Two days of circling while we waited on the rain meant a route change to Barcaldine to make up time.
In the corporate world, those two lost days would be a whole thing. Out here, nobody batted an eyelid. The end goal is getting the cattle to the yards. Decisions get made on a just-in-time basis, and everyone stays focused on what’s important.
Small things I learned today:
🤠 Business in a country town happens at the post office or the pub.
🐄 Our two-hour lunch breaks aren’t timed by people, they’re timed by the cattle. Once they’ve drunk, rested, and gotten back up off the ground, it’s time to move.
🦘 Kangaroos can clean jump over cattle. Two came up out of the grass and cleared the herd. Twice. They scattered like fireworks. Quite something on an otherwise flat, quiet afternoon.
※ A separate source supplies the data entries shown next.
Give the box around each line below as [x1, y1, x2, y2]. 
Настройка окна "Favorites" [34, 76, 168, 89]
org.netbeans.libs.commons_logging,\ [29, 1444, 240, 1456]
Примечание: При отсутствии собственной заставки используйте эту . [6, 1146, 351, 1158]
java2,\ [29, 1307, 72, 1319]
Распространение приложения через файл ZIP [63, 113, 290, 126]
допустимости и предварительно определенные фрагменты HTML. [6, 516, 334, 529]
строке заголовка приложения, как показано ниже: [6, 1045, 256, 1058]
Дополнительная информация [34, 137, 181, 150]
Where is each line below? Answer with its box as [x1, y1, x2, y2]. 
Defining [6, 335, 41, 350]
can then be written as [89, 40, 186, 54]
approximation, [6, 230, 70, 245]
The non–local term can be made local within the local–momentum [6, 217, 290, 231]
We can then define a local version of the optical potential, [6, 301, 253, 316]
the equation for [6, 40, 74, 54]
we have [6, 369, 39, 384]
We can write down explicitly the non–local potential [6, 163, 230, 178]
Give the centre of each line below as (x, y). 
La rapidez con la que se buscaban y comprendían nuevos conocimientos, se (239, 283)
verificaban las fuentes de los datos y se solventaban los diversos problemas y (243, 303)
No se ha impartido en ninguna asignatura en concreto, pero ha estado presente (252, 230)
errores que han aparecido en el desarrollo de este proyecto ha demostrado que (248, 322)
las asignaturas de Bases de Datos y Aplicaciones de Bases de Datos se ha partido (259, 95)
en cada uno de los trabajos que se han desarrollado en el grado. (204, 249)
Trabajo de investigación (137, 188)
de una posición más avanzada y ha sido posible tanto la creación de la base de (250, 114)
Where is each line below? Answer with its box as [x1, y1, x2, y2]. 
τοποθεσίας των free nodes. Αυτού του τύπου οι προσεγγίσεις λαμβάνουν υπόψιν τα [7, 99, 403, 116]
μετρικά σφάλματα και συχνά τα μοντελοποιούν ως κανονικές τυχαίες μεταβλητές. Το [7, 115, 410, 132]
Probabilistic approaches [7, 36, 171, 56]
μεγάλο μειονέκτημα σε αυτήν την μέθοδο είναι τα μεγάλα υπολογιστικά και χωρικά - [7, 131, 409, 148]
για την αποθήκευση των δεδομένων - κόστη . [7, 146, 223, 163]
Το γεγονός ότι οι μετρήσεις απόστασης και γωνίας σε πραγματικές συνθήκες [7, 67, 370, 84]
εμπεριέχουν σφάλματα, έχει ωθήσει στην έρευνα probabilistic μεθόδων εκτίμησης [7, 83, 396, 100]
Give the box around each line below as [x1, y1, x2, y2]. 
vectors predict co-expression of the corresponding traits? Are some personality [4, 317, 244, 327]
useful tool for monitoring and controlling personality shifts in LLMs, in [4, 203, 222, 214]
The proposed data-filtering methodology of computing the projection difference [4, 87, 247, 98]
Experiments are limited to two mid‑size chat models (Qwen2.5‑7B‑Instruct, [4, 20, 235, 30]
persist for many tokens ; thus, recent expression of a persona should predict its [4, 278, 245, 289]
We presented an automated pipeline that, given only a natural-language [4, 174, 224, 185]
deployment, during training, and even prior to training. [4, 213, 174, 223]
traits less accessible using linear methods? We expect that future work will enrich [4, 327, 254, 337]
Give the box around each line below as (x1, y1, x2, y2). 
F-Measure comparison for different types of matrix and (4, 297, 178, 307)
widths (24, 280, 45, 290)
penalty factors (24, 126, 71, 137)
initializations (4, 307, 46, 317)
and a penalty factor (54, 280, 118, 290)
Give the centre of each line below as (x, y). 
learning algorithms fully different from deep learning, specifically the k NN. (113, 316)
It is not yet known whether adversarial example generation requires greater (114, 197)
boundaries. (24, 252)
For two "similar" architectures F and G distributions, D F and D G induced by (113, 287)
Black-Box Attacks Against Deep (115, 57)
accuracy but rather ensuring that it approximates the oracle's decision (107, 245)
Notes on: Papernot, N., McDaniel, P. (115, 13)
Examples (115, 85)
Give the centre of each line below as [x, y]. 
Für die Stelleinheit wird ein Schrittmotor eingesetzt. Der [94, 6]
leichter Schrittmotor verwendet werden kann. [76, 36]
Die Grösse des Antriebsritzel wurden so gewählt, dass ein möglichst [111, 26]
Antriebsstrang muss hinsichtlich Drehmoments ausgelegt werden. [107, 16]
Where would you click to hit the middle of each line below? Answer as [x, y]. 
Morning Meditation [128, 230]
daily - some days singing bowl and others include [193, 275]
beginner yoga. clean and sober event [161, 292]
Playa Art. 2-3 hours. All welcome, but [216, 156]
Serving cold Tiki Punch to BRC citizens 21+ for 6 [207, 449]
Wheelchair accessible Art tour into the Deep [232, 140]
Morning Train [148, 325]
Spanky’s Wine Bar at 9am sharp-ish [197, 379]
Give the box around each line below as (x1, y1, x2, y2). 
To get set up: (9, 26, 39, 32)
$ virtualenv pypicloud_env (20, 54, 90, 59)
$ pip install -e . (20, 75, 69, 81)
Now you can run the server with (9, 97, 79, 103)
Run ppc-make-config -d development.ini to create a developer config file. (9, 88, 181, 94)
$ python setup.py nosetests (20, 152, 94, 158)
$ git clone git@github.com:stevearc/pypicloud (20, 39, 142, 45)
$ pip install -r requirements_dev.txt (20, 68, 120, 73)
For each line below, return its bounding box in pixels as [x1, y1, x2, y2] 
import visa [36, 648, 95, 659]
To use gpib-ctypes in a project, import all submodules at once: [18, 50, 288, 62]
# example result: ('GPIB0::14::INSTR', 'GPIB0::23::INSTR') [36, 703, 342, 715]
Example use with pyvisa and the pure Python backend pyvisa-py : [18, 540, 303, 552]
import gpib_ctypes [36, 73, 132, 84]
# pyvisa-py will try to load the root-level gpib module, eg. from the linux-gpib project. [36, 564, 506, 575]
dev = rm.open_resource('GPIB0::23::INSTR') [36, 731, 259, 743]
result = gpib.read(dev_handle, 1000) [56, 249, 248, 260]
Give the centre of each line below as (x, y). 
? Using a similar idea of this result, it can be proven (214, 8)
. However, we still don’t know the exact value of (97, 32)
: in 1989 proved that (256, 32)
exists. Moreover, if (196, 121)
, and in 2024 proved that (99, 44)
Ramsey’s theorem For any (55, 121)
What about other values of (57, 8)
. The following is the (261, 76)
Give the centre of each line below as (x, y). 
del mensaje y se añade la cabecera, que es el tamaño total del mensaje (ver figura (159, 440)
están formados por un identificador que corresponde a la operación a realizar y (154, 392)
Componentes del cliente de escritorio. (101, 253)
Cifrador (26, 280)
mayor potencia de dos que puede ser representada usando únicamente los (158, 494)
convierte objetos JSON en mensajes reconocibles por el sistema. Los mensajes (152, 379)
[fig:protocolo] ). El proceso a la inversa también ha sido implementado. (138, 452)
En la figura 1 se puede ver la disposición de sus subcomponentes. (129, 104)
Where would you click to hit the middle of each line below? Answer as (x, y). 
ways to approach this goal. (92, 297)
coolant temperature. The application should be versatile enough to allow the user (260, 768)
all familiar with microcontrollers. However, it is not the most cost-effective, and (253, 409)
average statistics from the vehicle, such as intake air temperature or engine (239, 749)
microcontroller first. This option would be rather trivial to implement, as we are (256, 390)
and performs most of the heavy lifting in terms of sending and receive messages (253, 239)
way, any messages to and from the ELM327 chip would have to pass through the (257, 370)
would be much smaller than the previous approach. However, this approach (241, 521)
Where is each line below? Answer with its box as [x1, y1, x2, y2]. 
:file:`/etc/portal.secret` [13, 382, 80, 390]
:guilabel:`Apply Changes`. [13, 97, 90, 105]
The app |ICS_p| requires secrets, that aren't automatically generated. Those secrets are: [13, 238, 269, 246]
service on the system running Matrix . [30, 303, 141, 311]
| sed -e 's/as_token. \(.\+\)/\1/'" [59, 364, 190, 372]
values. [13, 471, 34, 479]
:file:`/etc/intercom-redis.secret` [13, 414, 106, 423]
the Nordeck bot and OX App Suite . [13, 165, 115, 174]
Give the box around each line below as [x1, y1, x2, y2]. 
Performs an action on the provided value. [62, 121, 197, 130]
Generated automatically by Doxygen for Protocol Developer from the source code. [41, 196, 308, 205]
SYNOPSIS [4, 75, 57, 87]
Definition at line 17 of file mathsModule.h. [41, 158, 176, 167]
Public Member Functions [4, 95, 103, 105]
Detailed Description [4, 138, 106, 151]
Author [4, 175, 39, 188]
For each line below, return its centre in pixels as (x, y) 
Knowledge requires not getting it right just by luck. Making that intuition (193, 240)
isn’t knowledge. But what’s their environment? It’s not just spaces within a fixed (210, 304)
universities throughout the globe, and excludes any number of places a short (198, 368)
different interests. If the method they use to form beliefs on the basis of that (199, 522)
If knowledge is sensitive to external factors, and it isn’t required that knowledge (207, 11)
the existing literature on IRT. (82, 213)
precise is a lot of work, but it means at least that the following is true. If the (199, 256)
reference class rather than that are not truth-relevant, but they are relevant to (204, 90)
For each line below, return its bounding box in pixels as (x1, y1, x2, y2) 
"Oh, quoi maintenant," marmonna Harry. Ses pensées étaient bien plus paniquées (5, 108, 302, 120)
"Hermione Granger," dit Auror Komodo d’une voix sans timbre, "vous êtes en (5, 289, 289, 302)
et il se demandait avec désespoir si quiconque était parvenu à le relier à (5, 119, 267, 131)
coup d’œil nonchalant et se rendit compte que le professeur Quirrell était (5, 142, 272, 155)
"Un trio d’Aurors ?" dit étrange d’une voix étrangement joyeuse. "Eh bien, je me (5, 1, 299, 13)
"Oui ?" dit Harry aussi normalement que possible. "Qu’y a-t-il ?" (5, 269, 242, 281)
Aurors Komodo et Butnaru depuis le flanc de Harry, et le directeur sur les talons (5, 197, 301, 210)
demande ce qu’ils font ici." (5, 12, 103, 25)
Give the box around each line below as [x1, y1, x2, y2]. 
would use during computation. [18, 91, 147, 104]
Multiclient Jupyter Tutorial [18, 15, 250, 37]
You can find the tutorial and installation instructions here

We called it day around 5pm after 14kms. Not a clean thing left in my bag, saddle sick, and pretty happy to get off the horse. Got taken to the showgrounds for a proper shower, which was heaven!
I’ve been thinking about what this experience has been for me, beyond the drive itself.
I speak a lot about vertical development - the kind of growth that shifts how you see the world, not just what you know. This needs three things.
🔥 A heat experience: something genuinely difficult that generates real edge emotions.
👥 A cohort: people in it with you, different from you.
💭 And reflective practice: turning experience into insight.
Five days as a drover, and seven days in the elements - we’ve ticked all three!
I’ll be sharing more on this in the coming days, I’m sure.
🥳 🙌 So ready for civilisation. And so glad I did it. Cheers to everyone who came along for the journey!